# Sieg SC4 cross slide



## 6061T6 (Oct 5, 2021)

Hello,
does anyone know the dimensions of the sieg SC4 cross slide screw? I thought it may be M10 1.25 but it doesn't seem to work with a nut of that size.
it IS metric, isn't it? is it a non-standard size?


----------



## catsparadise (Oct 6, 2021)

Just a thought - is it left hand thread? In the exploded diagram I've found, the cross slide nut is bolted to the cross slide, the screw mount is fixed to the saddle. If the handle rotates clockwise to drive the slide away from the operator (deeper cut depth) that makes sense.


----------



## homebrewed (Oct 6, 2021)

It probably is left handed.  The pitch depends on whether or not it is a metric or imperial machine.  20TPI if imperial.  If metric it won't be some odd pitch because it determines how much the cross slide advances per turn.  I wouldn't want one that advances 1.25mm/turn and you probably don't either .


----------



## 6061T6 (Oct 6, 2021)

catsparadise said:


> Just a thought - is it left hand thread? In the exploded diagram I've found, the cross slide nut is bolted to the cross slide, the screw mount is fixed to the saddle. If the handle rotates clockwise to drive the slide away from the operator (deeper cut depth) that makes sense.

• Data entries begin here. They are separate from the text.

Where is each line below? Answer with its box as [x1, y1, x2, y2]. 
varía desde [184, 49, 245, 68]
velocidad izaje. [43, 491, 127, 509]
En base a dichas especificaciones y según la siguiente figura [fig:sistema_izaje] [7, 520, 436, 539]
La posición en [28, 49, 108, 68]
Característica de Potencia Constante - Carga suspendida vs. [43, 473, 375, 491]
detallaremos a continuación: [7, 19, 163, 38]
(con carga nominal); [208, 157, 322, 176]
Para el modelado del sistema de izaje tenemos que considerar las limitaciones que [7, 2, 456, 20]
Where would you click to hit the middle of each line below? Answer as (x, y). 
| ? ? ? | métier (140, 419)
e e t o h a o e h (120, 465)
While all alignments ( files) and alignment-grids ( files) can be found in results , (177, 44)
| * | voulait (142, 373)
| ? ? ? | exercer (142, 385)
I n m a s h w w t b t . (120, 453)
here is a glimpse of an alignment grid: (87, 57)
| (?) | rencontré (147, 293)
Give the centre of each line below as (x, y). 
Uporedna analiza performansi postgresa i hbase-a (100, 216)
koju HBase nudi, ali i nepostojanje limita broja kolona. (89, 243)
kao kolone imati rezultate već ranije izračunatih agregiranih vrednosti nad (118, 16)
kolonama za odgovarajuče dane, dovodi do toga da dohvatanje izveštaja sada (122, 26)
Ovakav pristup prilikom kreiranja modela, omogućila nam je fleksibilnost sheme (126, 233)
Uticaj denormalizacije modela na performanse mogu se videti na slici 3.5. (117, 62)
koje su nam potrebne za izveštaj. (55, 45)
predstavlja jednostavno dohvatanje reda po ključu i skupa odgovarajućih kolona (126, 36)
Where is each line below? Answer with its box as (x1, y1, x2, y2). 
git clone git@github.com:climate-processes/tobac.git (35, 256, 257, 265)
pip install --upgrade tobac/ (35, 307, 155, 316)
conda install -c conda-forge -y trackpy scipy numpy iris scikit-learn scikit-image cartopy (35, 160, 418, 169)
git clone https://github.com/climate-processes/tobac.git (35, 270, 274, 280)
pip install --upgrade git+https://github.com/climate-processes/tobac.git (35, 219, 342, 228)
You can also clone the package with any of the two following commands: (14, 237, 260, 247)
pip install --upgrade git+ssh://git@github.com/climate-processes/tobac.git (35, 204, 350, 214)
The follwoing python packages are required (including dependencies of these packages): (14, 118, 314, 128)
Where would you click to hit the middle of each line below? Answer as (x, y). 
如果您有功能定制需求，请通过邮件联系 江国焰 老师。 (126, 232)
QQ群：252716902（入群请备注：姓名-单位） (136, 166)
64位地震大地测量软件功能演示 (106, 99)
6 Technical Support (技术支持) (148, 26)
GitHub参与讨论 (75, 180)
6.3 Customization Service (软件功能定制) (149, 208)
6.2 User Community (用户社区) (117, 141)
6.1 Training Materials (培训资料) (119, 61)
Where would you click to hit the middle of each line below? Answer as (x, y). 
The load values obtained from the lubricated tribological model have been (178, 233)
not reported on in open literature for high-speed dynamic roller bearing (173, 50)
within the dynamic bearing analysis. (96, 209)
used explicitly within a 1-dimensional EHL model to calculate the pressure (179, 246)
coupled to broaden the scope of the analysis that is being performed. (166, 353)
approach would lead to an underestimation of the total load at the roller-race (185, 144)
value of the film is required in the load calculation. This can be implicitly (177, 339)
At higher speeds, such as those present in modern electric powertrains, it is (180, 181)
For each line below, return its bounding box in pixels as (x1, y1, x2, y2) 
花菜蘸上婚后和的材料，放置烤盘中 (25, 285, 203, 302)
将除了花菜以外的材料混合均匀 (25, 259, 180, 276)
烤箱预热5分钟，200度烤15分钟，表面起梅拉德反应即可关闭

That’s exactly correct! Thanks.


homebrewed said:


> It probably is left handed.  The pitch depends on whether or not it is a metric or imperial machine.  20TPI if imperial.  If metric it won't be some odd pitch because it determines how much the cross slide advances per turn.  I wouldn't want one that advances 1.25mm/turn and you probably don't either .



it is a Chinese machine so almost certainly metric. The hand dials are imperial to service the US market so it passes off as 20tpi. But I’d like to be sure of course. 

btw I am converting it to an electronic lead screw — Z axis is done. Was now in the process of doing the X axis so everything is automatic and I can cut tapers, curves etc.
It doesnt matter anymore if any measurement is imperial or metric. And no change gears of course.


----------



## homebrewed (Oct 6, 2021)

6061T6 said:


> That’s exactly correct! Thanks.
> 
> 
> it is a Chinese machine so almost certainly metric. The hand dials are imperial to service the US market so it passes off as 20tpi.


Do the dials indicate 0 to 50 or 0 to 40?  If the feed screw is 1mm the carriage will advance ***almost*** .040"/turn.....  I mean, who's going to quibble about being short by .0006299"/turn


----------



## 6061T6 (Oct 6, 2021)

homebrewed said:


> Do the dials indicate 0 to 50 or 0 to 40?  If the feed screw is 1mm the carriage will advance ***almost*** .040"/turn.....  I mean, who's going to quibble about being short by .0006299"/turn


0 to 50. 
I will be using the feed screw as a positioning indicator so the errors will add up over many rotations, say if I was turning down a large diameter.


----------